Она бы потосковала еще о своей неудавшейся любви, оплакала бы прошедшее, похоронила бы в душе память о нем, потом… потом, может быть, нашла бы «приличную партию», каких много, и была бы хорошей, умной, заботливой женой и матерью, а прошлое сочла бы девической мечтой и не прожила, а протерпела бы жизнь. Ведь все так делают!

Но тут не в ней одной дело, тут замешан другой, и этот другой на ней покоит лучшие и конечные жизненные надежды.

«Зачем… я любила?» – в тоске мучилась она и вспоминала утро в парке, когда Обломов хотел бежать, а она думала тогда, что книга ее жизни закроется навсегда, если он бежит.
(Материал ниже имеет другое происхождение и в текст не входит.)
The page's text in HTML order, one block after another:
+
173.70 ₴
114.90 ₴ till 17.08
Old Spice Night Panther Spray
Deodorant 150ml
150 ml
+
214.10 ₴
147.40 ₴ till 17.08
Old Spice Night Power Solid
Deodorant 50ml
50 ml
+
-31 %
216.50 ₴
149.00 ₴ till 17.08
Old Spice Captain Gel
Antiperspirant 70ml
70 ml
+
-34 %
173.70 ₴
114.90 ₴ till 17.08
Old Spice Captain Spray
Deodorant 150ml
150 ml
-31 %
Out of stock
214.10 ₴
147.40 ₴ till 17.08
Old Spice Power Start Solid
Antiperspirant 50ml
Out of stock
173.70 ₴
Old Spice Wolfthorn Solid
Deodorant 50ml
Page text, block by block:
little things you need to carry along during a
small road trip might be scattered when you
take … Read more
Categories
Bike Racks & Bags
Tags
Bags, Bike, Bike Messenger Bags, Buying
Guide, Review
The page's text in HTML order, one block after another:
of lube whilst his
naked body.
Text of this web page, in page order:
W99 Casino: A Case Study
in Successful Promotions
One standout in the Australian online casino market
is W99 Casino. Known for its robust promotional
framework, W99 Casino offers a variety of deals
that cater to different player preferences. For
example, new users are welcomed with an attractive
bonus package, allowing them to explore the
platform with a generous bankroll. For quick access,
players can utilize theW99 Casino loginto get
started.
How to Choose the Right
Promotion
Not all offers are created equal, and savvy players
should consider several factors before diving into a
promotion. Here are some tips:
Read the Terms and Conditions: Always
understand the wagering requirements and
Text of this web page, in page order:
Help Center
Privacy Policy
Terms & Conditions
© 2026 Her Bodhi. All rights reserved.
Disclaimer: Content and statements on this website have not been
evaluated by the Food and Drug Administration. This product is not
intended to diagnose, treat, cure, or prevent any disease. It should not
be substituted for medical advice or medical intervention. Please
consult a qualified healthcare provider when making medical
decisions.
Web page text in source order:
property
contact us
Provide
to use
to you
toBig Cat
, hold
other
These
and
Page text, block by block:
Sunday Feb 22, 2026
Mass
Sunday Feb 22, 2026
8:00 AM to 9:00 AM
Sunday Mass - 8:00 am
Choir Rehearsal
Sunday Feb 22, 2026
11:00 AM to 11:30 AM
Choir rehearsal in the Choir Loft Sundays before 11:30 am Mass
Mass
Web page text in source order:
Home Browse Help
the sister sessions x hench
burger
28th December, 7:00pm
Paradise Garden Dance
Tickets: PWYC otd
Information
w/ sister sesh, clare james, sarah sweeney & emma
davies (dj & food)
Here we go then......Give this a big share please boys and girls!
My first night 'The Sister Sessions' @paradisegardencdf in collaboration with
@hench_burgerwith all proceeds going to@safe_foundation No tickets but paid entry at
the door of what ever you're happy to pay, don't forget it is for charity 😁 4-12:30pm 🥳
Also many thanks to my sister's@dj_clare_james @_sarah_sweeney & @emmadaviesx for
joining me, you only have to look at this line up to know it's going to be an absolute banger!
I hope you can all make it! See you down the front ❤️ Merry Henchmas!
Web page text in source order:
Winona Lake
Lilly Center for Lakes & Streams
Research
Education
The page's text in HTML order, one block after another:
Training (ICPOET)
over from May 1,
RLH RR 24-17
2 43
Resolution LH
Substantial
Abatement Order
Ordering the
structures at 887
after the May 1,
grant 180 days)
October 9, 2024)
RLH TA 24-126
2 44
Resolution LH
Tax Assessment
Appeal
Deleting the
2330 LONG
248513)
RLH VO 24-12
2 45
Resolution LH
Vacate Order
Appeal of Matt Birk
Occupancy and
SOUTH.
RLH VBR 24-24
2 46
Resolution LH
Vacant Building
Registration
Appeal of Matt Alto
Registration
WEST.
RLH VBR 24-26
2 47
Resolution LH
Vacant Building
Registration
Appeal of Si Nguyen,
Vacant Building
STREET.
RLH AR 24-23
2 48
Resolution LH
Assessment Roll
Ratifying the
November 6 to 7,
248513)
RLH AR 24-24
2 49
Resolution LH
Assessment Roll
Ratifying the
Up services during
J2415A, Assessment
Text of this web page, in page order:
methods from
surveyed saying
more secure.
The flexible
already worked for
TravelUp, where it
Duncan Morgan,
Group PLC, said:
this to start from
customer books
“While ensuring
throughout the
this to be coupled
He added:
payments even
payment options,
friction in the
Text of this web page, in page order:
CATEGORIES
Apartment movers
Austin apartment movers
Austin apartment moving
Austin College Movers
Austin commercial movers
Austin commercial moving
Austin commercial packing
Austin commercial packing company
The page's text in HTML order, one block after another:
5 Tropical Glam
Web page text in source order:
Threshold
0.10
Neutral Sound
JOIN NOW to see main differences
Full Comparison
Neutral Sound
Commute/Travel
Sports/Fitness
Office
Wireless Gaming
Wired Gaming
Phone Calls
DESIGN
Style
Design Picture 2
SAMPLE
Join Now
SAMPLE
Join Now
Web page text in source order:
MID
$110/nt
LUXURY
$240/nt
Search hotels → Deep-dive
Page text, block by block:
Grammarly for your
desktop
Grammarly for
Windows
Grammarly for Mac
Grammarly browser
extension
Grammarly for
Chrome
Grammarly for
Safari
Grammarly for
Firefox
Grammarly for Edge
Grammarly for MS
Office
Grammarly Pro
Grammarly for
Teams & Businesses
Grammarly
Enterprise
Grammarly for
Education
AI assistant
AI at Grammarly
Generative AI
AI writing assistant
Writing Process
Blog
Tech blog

Она так смело и легко решала вопрос любви, жизни, так все казалось ей ясно – и все запуталось в неразрешимый узел.

Она поумничала, думала, что стоит только глядеть просто, идти прямо – и жизнь послушно, как скатерть, будет расстилаться под ногами, и вот!.. Не на кого даже свалить вину: она одна преступна!

Ольга, не подозревая, зачем пришел Штольц, беззаботно встала с дивана, положила книгу и пошла ему навстречу.

– Я не мешаю вам? – спросил он, садясь к окну в ее комнате, обращенному на озеро. – Вы читали?

– Нет, я уж перестала читать: темно становится. Я ждала вас! – мягко, дружески, доверчиво говорила она.